The Botswana Democratic Party’s internal wrangles and factional disputes played themselves out at President Festus Mogae’s farewell address in Francistown on Friday. What was intended to be a celebration to bid the President farewell degenerated into the BDP’s traditional factional wrangling and bickering as the celebrations were characterized by catcalls and audible grumbles from BDP councilors who would later tell The Sunday Standard that they were irked by the fact that District Commissioner Sylvia Muzila had hijacked the event and turned it into a forum through which she launched her political career.
Loud grumbles and murmurs of discontent were repeatedly thrown towards the top table from the honourable council seats when the Master of Ceremonies called upon the mass choir, which was the main source on entertainment at the event, to entertain the guests.
BDP councilors made catcalls at the mass choir and some were heard referring to it as “Maaparankwe”, which is the name of the BDP choir in Francistown. Some of the councilors would later tell The Sunday Standard that they were irked by the fact that the mass choir was always singing eulogies and praises to Muzila.
This, they said, was proof that the District Commissioner was using the choir to launch herself ahead of the BDP Bulela Distwe primary elections when she is expected to battle it out with incumbent MP, Tshelang Masisi, and former mayor Peter Ngoma for the Francistown West constituency.
The councilors said that it was inappropriate for the mass choir not to praise the President but rather sing Muzila’s praises at a time when the President was bidding the nation farewell.
“This is Mogae‘s day and the choir should sing his praises, not those of Muzila,” they said in exasperation.
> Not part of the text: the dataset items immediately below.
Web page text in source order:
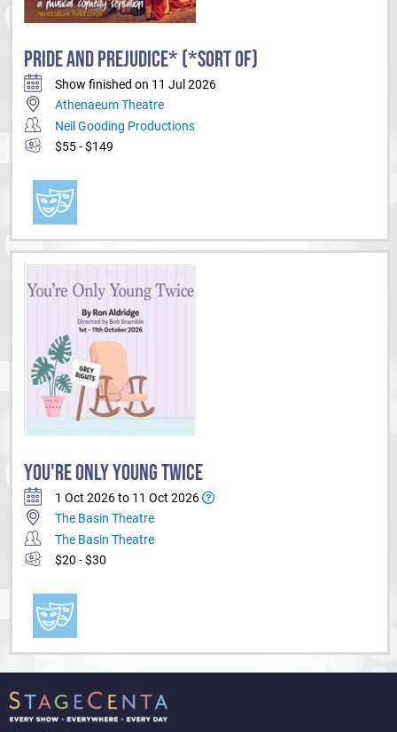
PRIDE AND PREJUDICE* (*SORT OF)
Show finished on 11 Jul 2026
Athenaeum Theatre
Neil Gooding Productions
$55 - $149
YOU'RE ONLY YOUNG TWICE
1 Oct 2026 to 11 Oct 2026
The Basin Theatre
The Basin Theatre
$20 - $30
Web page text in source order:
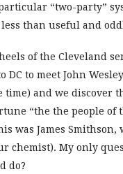
“two-party”
than useful and
of the Cleveland
DC to meet John
time) and we discover
“the the people of
was James
chemist). My only
do?
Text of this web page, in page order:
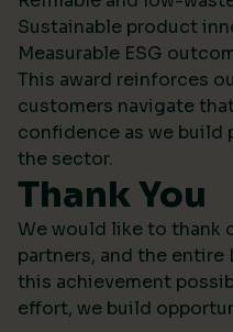
Sustainable product
Measurable ESG
This award reinforces
customers navigate
confidence as we
the sector.
Thank You
We would like to thank
partners, and the entire
this achievement
effort, we build
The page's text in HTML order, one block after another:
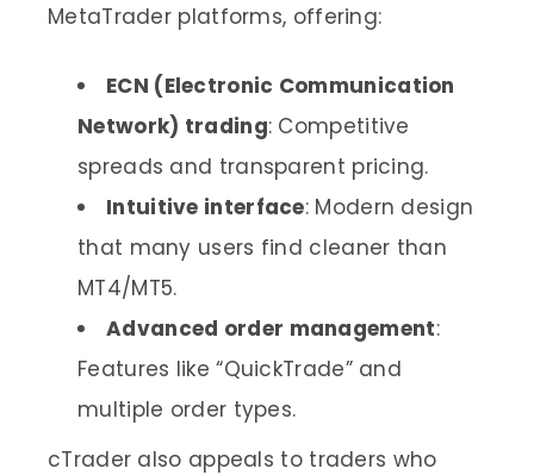
MetaTrader platforms, offering:
ECN (Electronic Communication
Network) trading: Competitive
spreads and transparent pricing.
Intuitive interface: Modern design
that many users find cleaner than
MT4/MT5.
Advanced order management:
Features like “QuickTrade” and
multiple order types.
cTrader also appeals to traders who
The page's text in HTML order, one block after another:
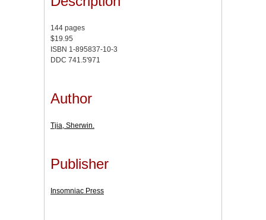
144 pages
$19.95
ISBN 1-895837-10-3
DDC 741.5'971
Author
Tjia, Sherwin.
Publisher
Insomniac Press
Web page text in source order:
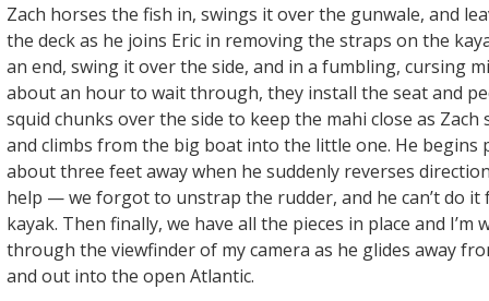
Zach horses the fish in, swings it over the gunwale, and
the deck as he joins Eric in removing the straps on the
an end, swing it over the side, and in a fumbling, cursing
about an hour to wait through, they install the seat and
squid chunks over the side to keep the mahi close as Zach
and climbs from the big boat into the little one. He begins
about three feet away when he suddenly reverses
help — we forgot to unstrap the rudder, and he can’t do it
kayak. Then finally, we have all the pieces in place and I’m
through the viewfinder of my camera as he glides away
and out into the open Atlantic.
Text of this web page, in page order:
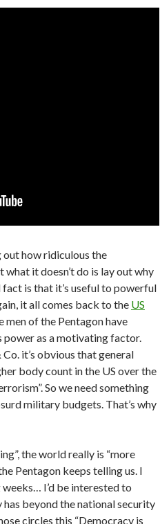
how ridiculous the
it doesn’t do is lay out why
is that it’s useful to powerful
it all comes back to the US
men of the Pentagon have
power as a motivating factor.
it’s obvious that general
body count in the US over the
So we need something
military budgets. That’s why
the world really is “more
Pentagon keeps telling us. I
I’d be interested to
beyond the national security
circles this “Democracy is
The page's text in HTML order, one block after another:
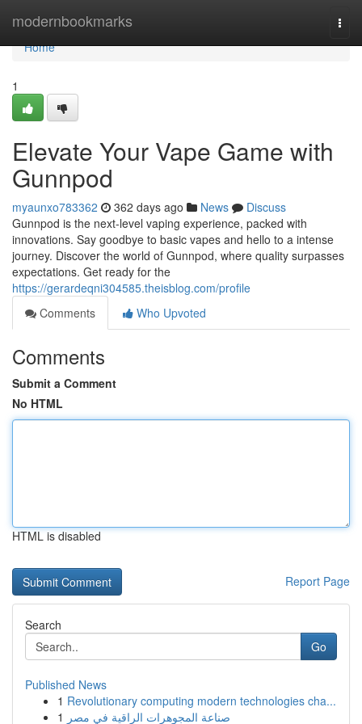
modernbookmarks
Home
Home
1
Elevate Your Vape Game with
Gunnpod
myaunxo783362 362 days ago News
Discuss
Gunnpod is the next-level vaping experience, packed with
innovations. Say goodbye to basic vapes and hello to a intense
journey. Discover the world of Gunnpod, where quality surpasses
expectations. Get ready for the
https://gerardeqni304585.theisblog.com/profile
Comments
Who Upvoted
Comments
Submit a Comment
No HTML
HTML is disabled
Report Page
Search
Go
Published News
1 Revolutionary computing modern technologies cha...
1 صناعة المجوهرات الراقية في مصر
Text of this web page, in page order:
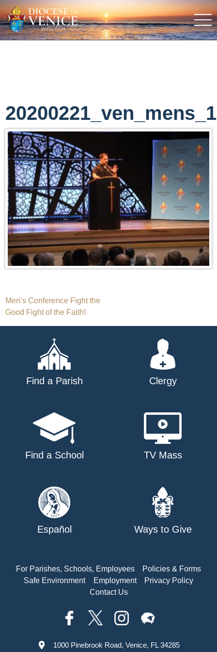
20200221_ven_mens_1
Post
navigation
Men’s Conference Fight the
Good Fight of the Faith!
Find a Parish Clergy
Find a School TV Mass
Español Ways to Give
For Parishes, Schools, Employees
Policies & Forms
Safe Environment
Employment
Privacy Policy
Contact Us
1000 Pinebrook Road, Venice, FL 34285
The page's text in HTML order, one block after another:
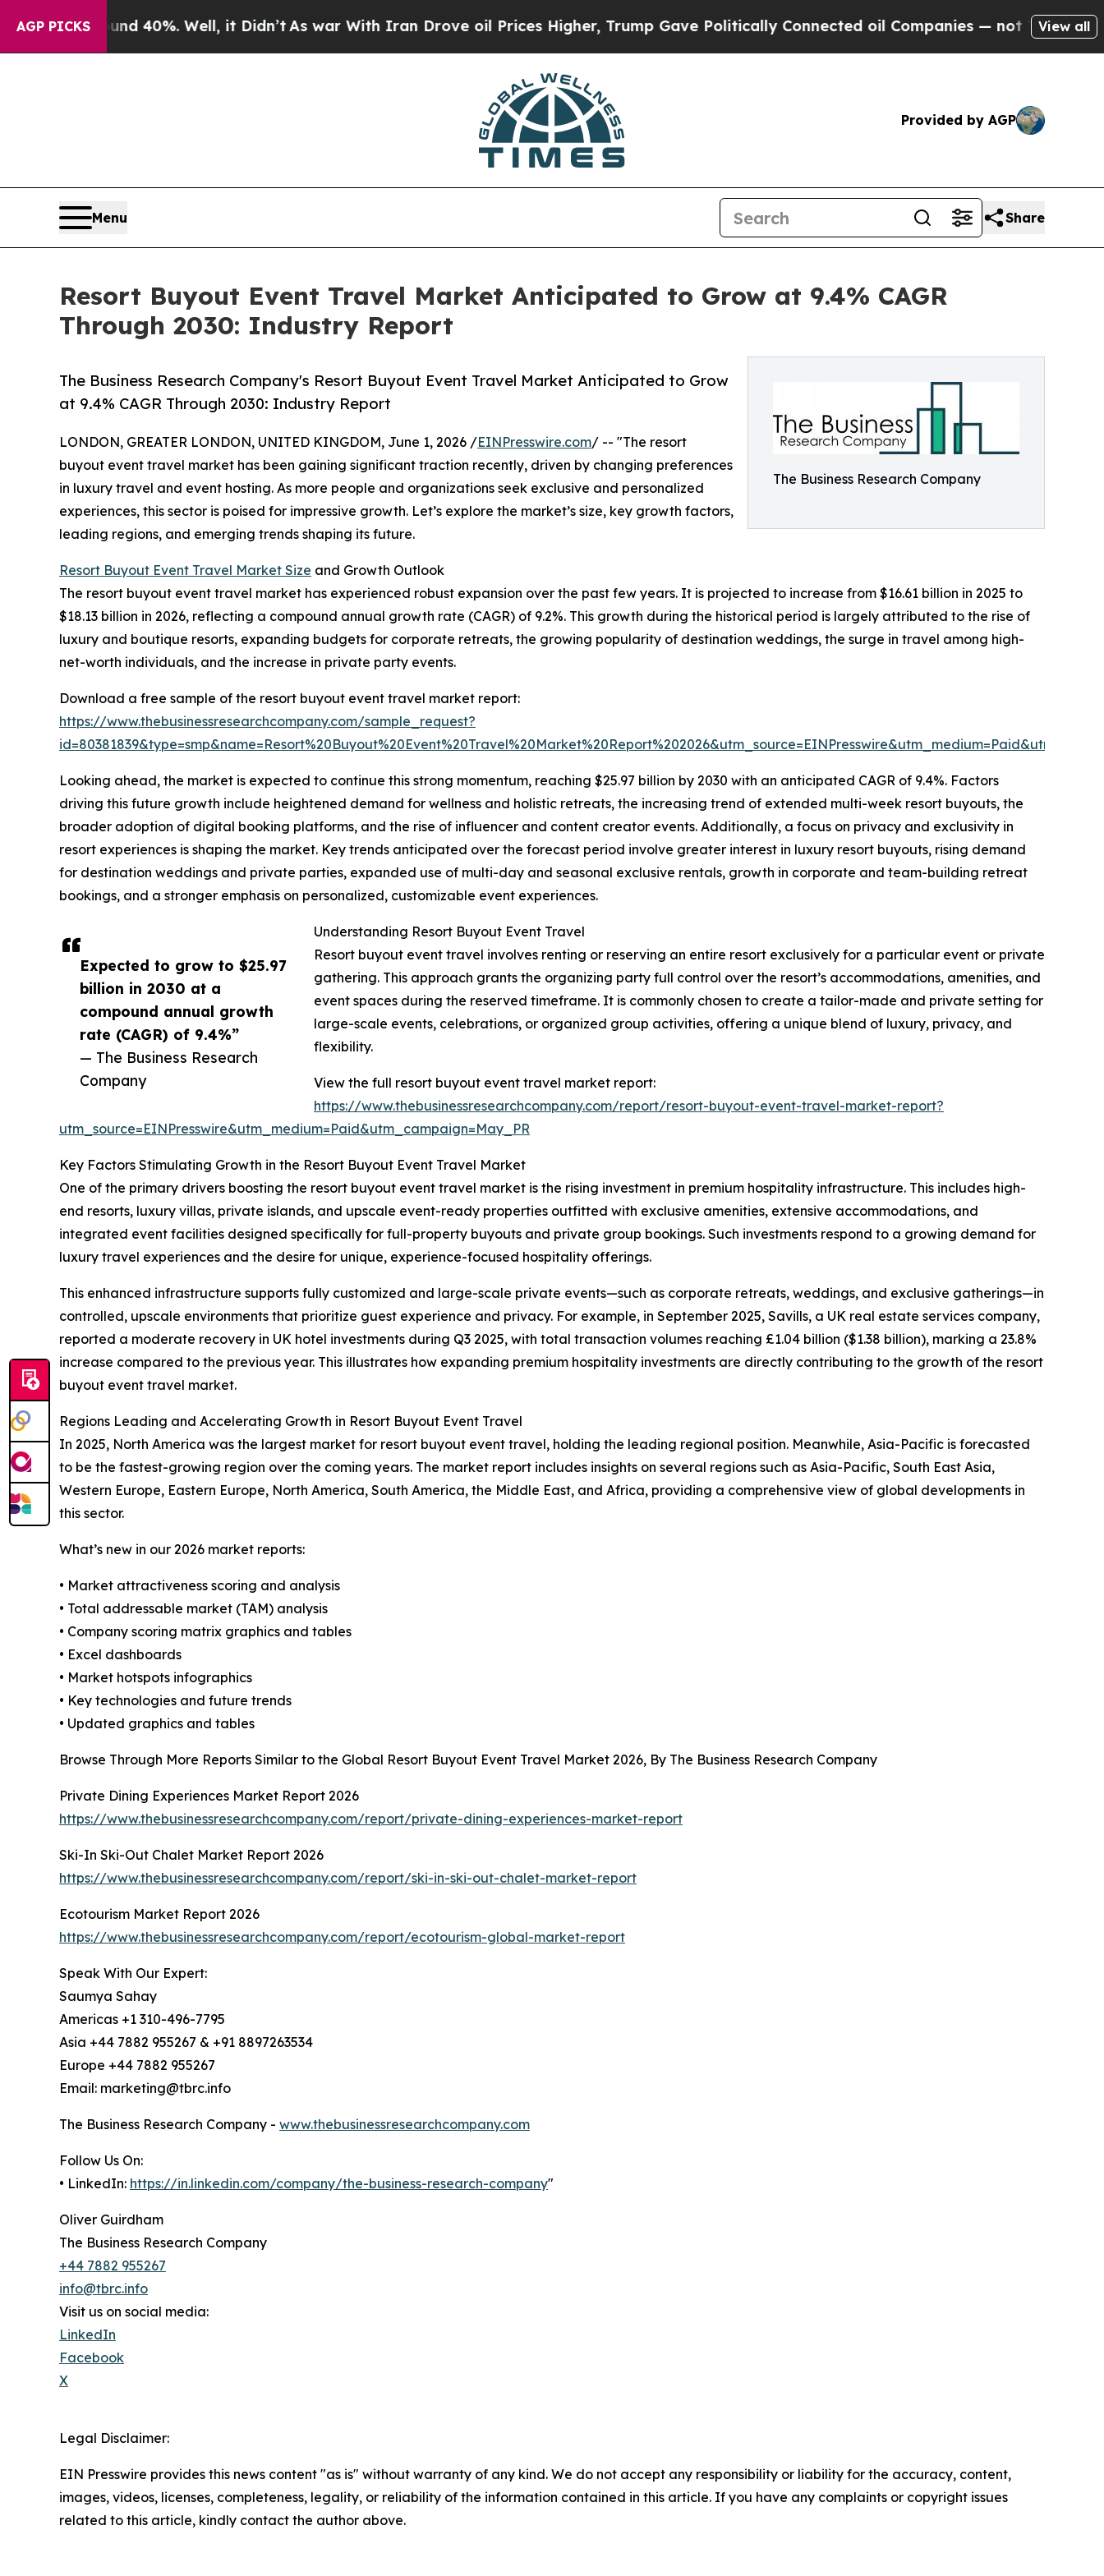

One BDP councilor indicated that they had, during the plenary meetings for the president’s visit, advocated for politically neutral choirs like those from the Botswana Defense Force and the Botswana Police, but were overruled by the District Commissioner who favoured the mass choir. “It is not surprising that this choir is singing her praises. After all, it is common knowledge that the mass choir is made up of employees under her supervision and those who are in her AIDS committees,” charged another councilor.
But the final straw for the councilors came when, during the vote of thanks just before the Francistown East MP Phandu Skelemani gave his speech, the Master of Ceremonies announced that the District Commissioner had asked that she be given a few minutes to bid Francistowners farewell as she was due to retire from the public service on March 31.
“Where is she going?” asked the councilors loudly, by then with scant regard to the presence of the President. Muzila then went on to announce that she was leaving public office to run her non profit making organization called Tabitha Training School at nearby Block 8. But to the Francistown councilors and political commentators the damage was already done as they felt that Muzila had hijacked the Presidential farewell, which Francistowners had attended in droves, to launch her political career. They also said that she had blatantly disrespected the president and the public service at large by using public fora and abusing her office and stature to make announcements that many perceived to be to her own advantage and not for the public interest.
“It is wrong for the District Commissioner to use a public forum that was not meant for her to her own advantage. She had ample time to say farewell to Francistowners in the future. Why would she want to hijack the presidential farewell visit? This is disrespectful and it is tantamount to the very abuse of office that we have been talking about,” they fumed.
Talking to The Sunday Standard on Friday, councilor Ignatius Moswaane a long time vociferous detractor of Muzila, said that it is very unfortunate that the District Commissioner would want to steal the limelight away from the President.
”Other public officers have resigned before, some of them more senior than her, but they have never strived to use the president’s time to their own advantage,” he said.
Muzila is no stranger to political controversy as she has always been a favourite subject in freedom square politics. Francistown West MP Tshelang Masisi and former mayor, Ignatius Moswaane, have on more than one occasion accused her of abusing her office as District Commissioner to campaign for future political office, openly challenging her to resign from the public service and join the murky waters of freedom square politics if she fancied herself as a politician.
Many feel that Moswaane and Masisi’s worries were justified and those close to her say that the die is already cast and that it is only a matter of time before she declares her candidature for Francistown West.
Meanwhile, a Muzila sympathizer, Otto Masogo, said that he does not understand what the councilors are complaining about. He said that the Presidential farewell was not a political rally but a kgotla meeting at which the DC was within her rights to make the announcement.
”Where would she have found another opportunity to bid her people farewell? It is very difficult to call people to kgotla meetings as they have work commitments,” he said. Masogo added that the response that he got from the public was that the people were happy that at least their beloved DC had said goodbye to them.
He also threw salvos at Muzila’s detractors saying that it will be interesting to see what straws they are now going to clutch at as they have always unfairly accused her of using her office for political gain when, in fact, she was just performing her duties as a DC.
”Muzila leaves on the same date as the President. It was only fair that she asks for a few minutes to bid Francistowners farewell with the knowledge that she has served them well and has no reason to run away,” he said.While the District Commissioner could not be reached for comment, she has in the past refused to answer to her detractors’ allegations saying that she is not allowed to comment on political matters as she is still a civil servant.